(EXERCISE OBJECTIVE): Once you reach the line containing "the same as above. Consider any (202, 32)" in the data below, restate each line word for word up to and including the one containing "Define (64, 32)".

++++++++++++++++++++

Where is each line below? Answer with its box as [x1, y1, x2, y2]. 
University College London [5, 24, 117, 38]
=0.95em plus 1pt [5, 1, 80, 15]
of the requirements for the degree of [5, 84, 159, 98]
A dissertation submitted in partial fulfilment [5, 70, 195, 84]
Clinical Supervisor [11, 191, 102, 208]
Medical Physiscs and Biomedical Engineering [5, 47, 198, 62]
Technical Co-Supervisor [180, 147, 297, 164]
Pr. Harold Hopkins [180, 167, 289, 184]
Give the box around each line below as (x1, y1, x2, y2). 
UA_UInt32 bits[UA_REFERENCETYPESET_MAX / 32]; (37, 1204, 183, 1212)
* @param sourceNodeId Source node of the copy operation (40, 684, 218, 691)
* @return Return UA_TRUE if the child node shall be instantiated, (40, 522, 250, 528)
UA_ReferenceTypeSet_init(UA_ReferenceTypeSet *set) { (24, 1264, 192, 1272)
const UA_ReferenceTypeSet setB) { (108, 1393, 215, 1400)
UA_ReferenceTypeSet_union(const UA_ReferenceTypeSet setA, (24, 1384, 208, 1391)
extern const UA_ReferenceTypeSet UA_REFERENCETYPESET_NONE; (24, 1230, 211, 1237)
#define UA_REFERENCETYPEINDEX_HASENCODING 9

++++++++++++++++++++

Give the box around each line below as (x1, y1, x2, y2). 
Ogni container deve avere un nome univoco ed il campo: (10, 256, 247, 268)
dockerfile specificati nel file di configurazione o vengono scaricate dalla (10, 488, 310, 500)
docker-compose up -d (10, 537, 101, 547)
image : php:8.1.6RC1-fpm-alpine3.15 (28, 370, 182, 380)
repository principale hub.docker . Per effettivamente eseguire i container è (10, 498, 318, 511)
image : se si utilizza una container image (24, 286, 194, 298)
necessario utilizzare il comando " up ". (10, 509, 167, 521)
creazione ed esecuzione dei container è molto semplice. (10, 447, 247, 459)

++++++++++++++++++++

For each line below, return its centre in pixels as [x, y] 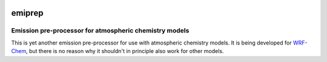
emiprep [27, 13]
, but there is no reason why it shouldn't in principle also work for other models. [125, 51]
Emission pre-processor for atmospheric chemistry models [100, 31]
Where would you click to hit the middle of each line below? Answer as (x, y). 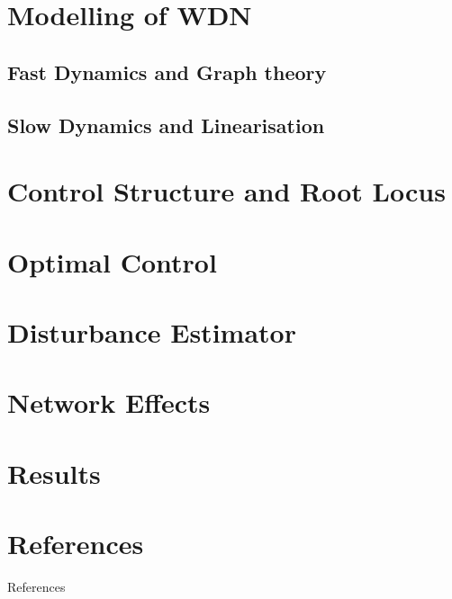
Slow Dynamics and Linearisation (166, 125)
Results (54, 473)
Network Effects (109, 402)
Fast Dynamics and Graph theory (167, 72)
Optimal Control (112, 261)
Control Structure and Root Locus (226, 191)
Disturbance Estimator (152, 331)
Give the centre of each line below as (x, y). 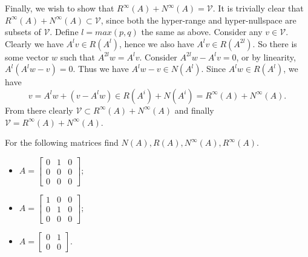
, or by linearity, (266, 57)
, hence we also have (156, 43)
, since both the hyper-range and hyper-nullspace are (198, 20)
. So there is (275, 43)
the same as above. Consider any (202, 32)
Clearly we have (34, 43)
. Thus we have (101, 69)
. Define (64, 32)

++++++++++++++++++++

(EXPECTED ANSWER):
the same as above. Consider any (202, 32)
Clearly we have (34, 43)
. Thus we have (101, 69)
. Define (64, 32)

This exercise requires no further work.